Hazara Province Movement (Urdu/Hindko: ) is a movement aimed at creating the Hazara Province in the Hazara division of Khyber Pakhtunkhwa.

History of the movement 
This movement began in 1957, when regional lawyers Mufti Idrees and Abdul Khaliq first raised the question of a separate province, Kohistan. In 1987, Hazara Qaumi Mahaz (HQM) was founded by Muhammad Asif Malik advocate , a prominent advocate who campaigned for the creation of a separate province.

2010 protests 
The Eighteenth Amendment to the Constitution of Pakistan was passed on the 8th of April 2010, which among other changes, renamed the North-West Frontier Province to Khyber Pakhtunkhwa. The name change of the province was met with strong opposition from the people of Hazara and protests erupted in the region with wheel and shutter jam strikes. Abbottabad became the nerve center of the movement. On the 10th of April, the Khyber Pakhtunkhwa Police fired at unarmed protesters, leaving 7 dead and dozens injured. Allegedly, the firing was ordered by the coalition government of Khyber Pakhtunkhwa, led by the Awami National Party.
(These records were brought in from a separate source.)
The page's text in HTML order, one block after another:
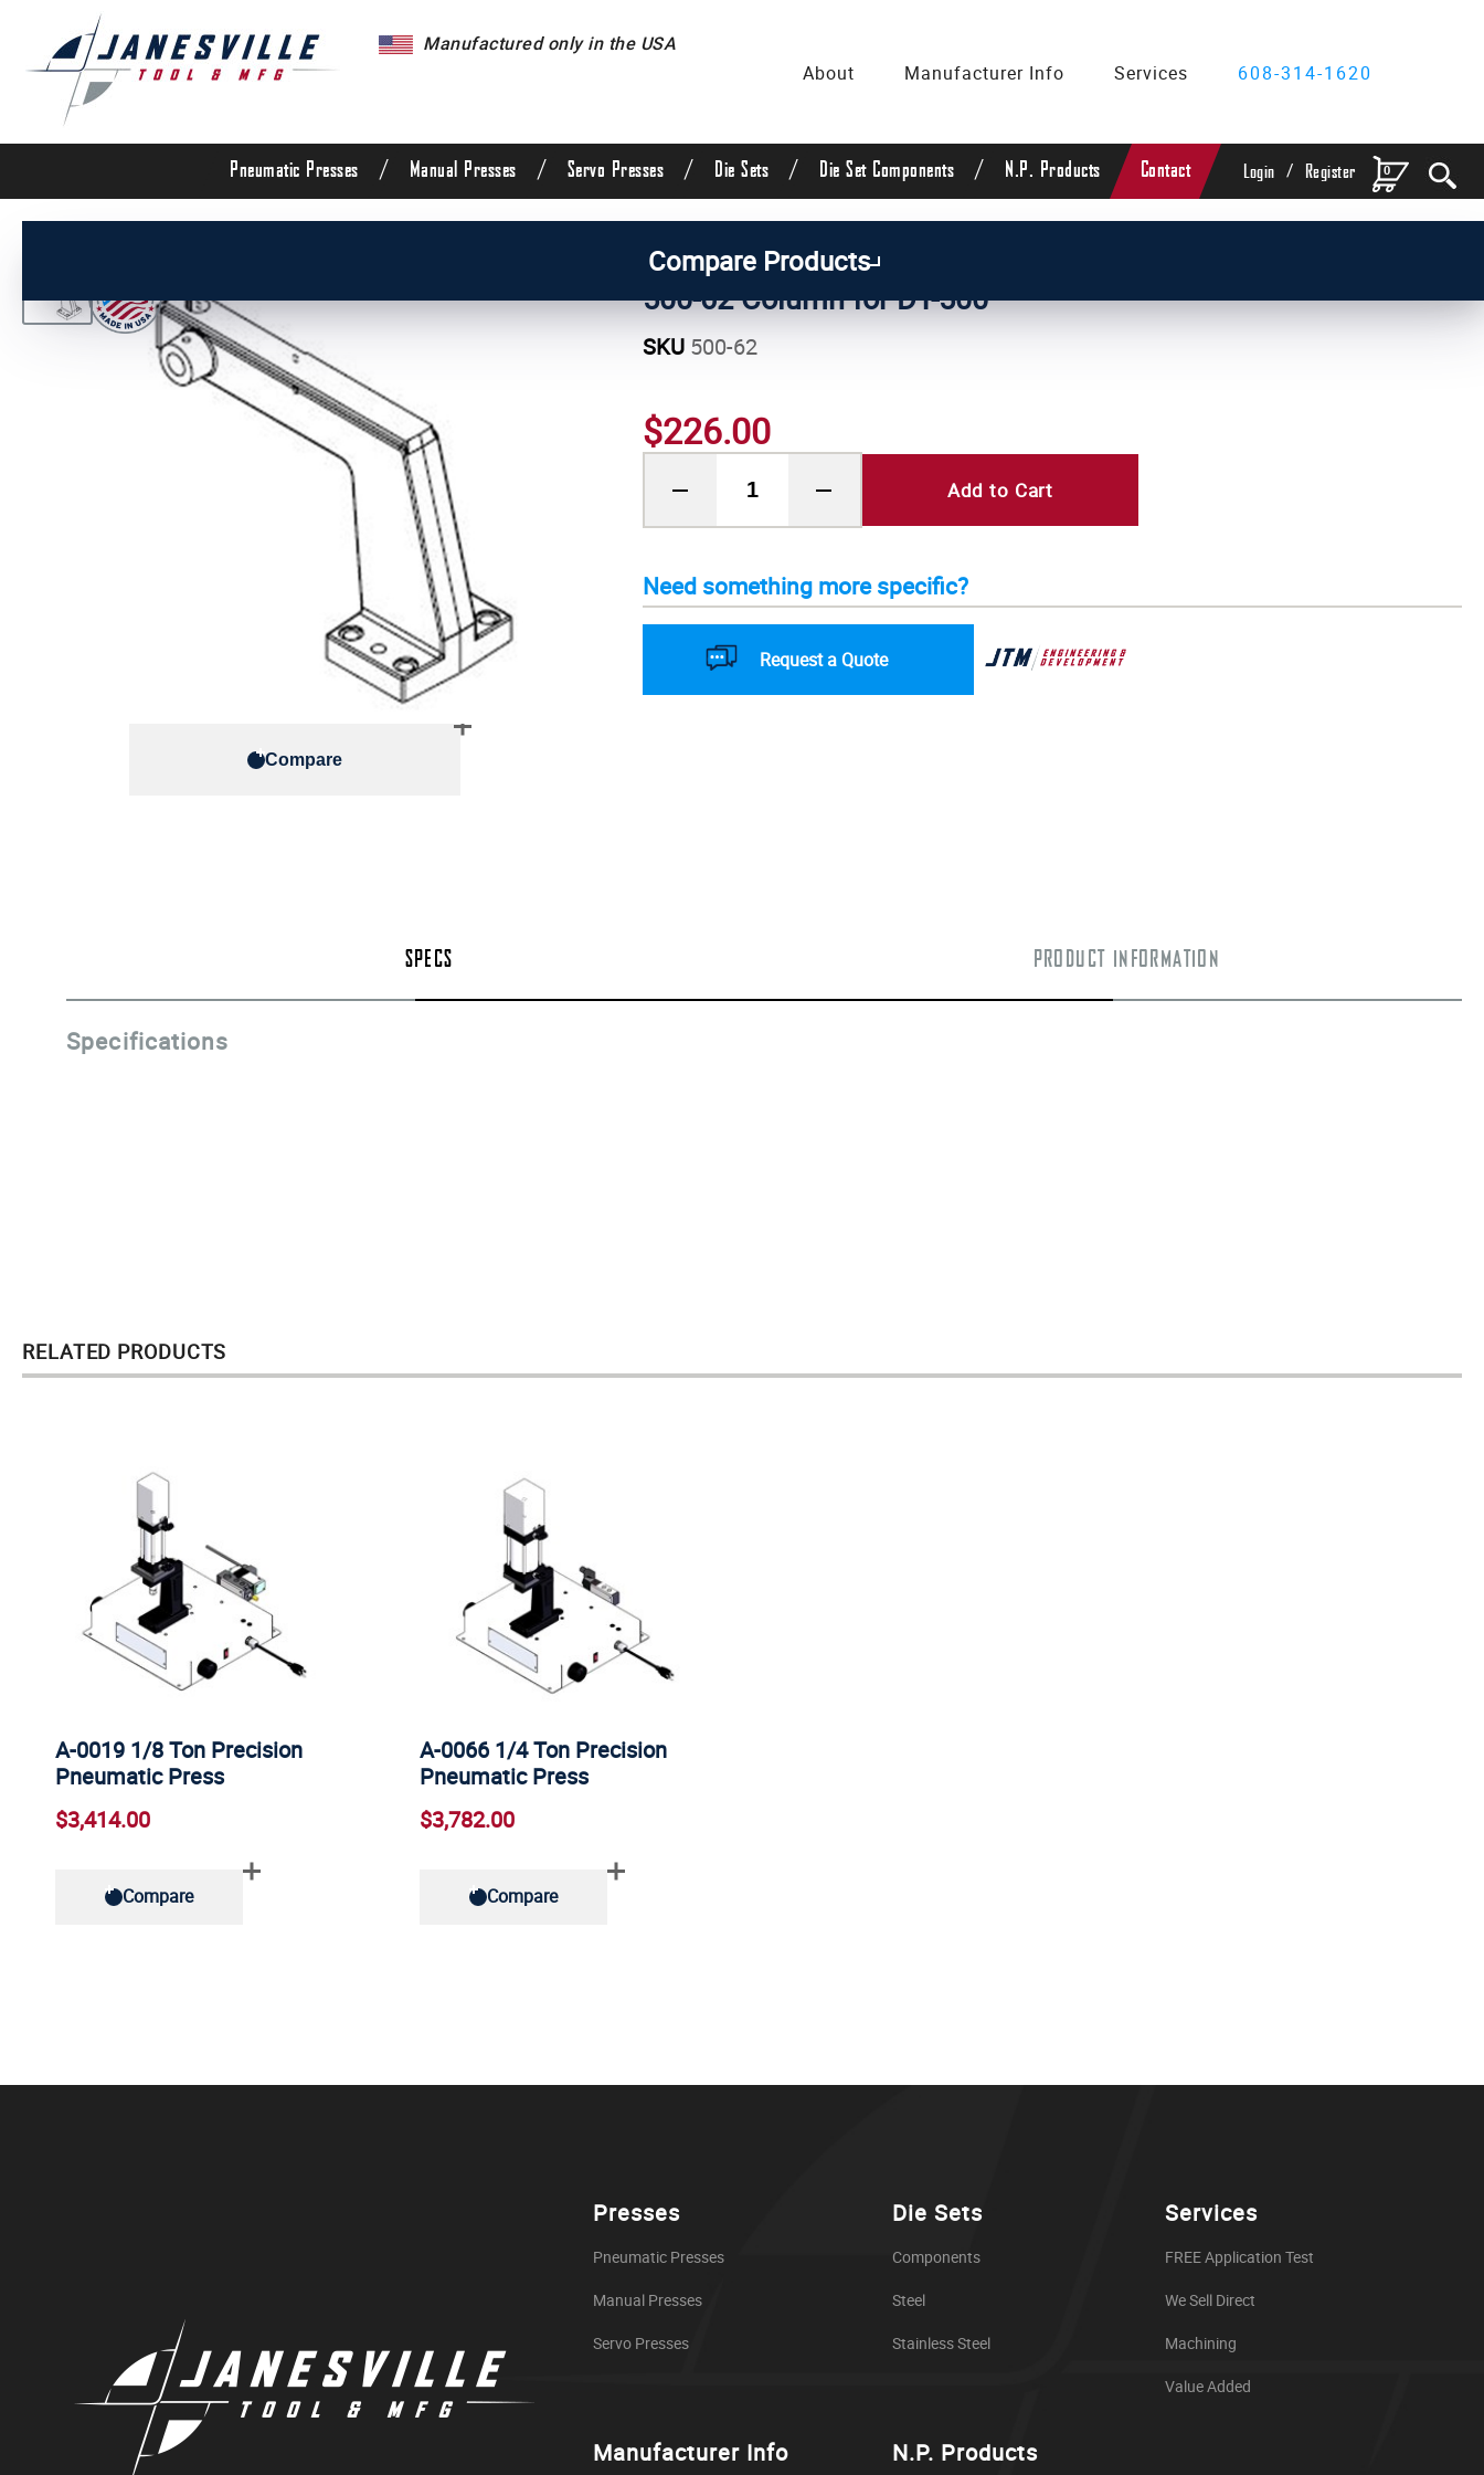
Manufactured only in the USA
About
Manufacturer Info Services 608-314-1620
0
Login / Register
Pneumatic Presses / Manual Presses / Servo Presses / Die Sets / Die Set Components / N.P. Products Contact
Compare Products
Compare
500-62 Column for DT-500
SKU500-62
$226.00
Add to Cart
Need something more specific?
Request a Quote
SPECS PRODUCT INFORMATION
Specifications
RELATED PRODUCTS
A-0019 1/8 Ton Precision
Pneumatic Press
$3,414.00
Compare
A-0066 1/4 Ton Precision
Pneumatic Press
$3,782.00
Compare
Presses
Pneumatic Presses
Manual Presses
Servo Presses
Die Sets
Components
Steel
Stainless Steel
Services
FREE Application Test
We Sell Direct
Machining
Value Added
Manufacturer Info N.P. Products

This is one of the earliest incidents of police brutality in Pakistan in recent years, occurring before the Model Town Lahore incident, whose FIR has not been registered still today.

Later developments 
In 2014, the resolution for the creation of the Hazara Province was adopted by the Khyber Pakhtunkhwa Assembly. The movement slowed down and shrunk to only observing the 12th of April martyrs anniversary, the death of the movement's pioneer, Baba Haider Zaman, in 2018.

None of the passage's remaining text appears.